Sony Adds RX1/R and RX100 II to Premium Line of Compact Camera
JUNE 27, 2013
By Theano Nikitas
With last night’s announcement of the RX1/R and the RX100 II, Sony has expanded its Cyber-shot RX-line of compact premium cameras to four models. The new models are variations of the original RX1 and RX100, which both remain in the line-up.
The RX1/R is identical to the current 24 megapixel, full-frame RX1 but is designed for optimal resolution (hence, the “R” designation). In order to achieve high resolving power, Sony has removed the optical low pass filter (OLPF), a practice that has become more common with cameras like the Nikon D800E and Fuji’s X-series premium fixed-lens models.

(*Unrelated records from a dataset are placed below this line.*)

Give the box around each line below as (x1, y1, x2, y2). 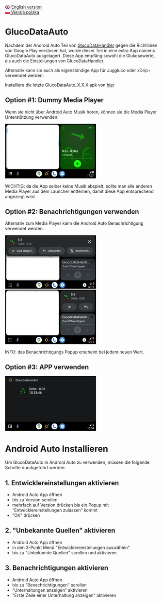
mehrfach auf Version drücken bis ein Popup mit (12, 502, 109, 508)
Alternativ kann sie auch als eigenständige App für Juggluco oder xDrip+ (5, 67, 151, 73)
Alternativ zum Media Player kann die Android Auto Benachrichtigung (5, 220, 144, 226)
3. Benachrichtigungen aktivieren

But, as we all know, the removal of an OLPF can translate to increased moiré and false colors. However, Sony emphasizes that the RX1/R’s processing algorithm has been optimized to reduce this effect. When Sony showed PDN comparisons of images shot with the RX1/R and another camera without an OLPF, it was visually clear that there was much less moiré in the RX1/R image. Additionally, Sony pointed out that the latter’s pattern was radial and less visible. Of course, the appearance of moiré and false colors is also image dependent and since this was a presentation, only real-world, hands-on testing will reveal how effective Sony’s processing adjustments truly are. Sony suggests that the RX1/R will appeal to landscape photographers and other pros who want and need the highest resolution (and sharpness) possible. Be sure to read our hands-on review of the current RX1 (with OLPF) in the August issue of PDN.

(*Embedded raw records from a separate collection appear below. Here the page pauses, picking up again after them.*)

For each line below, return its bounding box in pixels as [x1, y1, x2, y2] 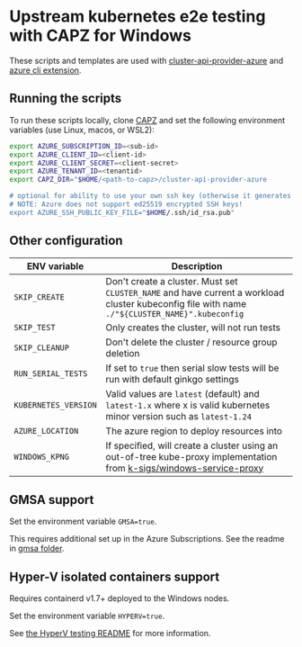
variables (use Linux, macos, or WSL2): [9, 124, 155, 135]
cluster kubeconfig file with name [105, 297, 247, 310]
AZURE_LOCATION [13, 426, 79, 436]
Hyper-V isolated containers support [9, 569, 220, 584]
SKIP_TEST [13, 322, 56, 332]
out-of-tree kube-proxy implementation [105, 450, 278, 463]
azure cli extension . [9, 65, 82, 76]
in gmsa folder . [9, 543, 65, 554]

The other addition to Sony’s Cyber-shot RX-line is the RX100 II. While the RX1/R is positioned to emphasize resolution, the RX100 II’s strengths are based around low light capabilities. Like the RX1/R, this smaller camera is, in many ways, a clone of its current 20 megapixel sibling. But, the RX100 II is built around the first 1-inch back side illuminated (BSI) CMOS sensor. Because of the extra cost involved in producing a BSI sensor, this technology has been implemented on the smaller imagers of more-consumer level compact cameras. The RX100 II’s new sensor (and Sony) promises an estimated gain in sensitivity of around 40 percent over the RX100.
Other notable new features include built-in wi-fi, Smart Remote Control functionality and NFC (Near Field Communication). NFC allows connectivity and transfer of data by touching one NFC-enabled device to another and the technology is now making its way into digital cameras (announced in May, the Samsung NX2000 is also NFC-enabled). At this point, it’s easier to find an NFC smartphone than an NFC digital camera but as manufacturers try to regain marketshare lost to mobile photography, we may see NFC implemented on additional camera models in the near future.
Like newer Sony models, the RX100 II now features a multi-function interface shoe for adding an optional viewfinder as well as flash and other accessories. New for the RX100 II is a tiltable LCD screen, the ability to record HD movies in 24p and Auto Object Framing.
Both models now offer Triluminous color support for compatible Bravia TVs and will be available in July.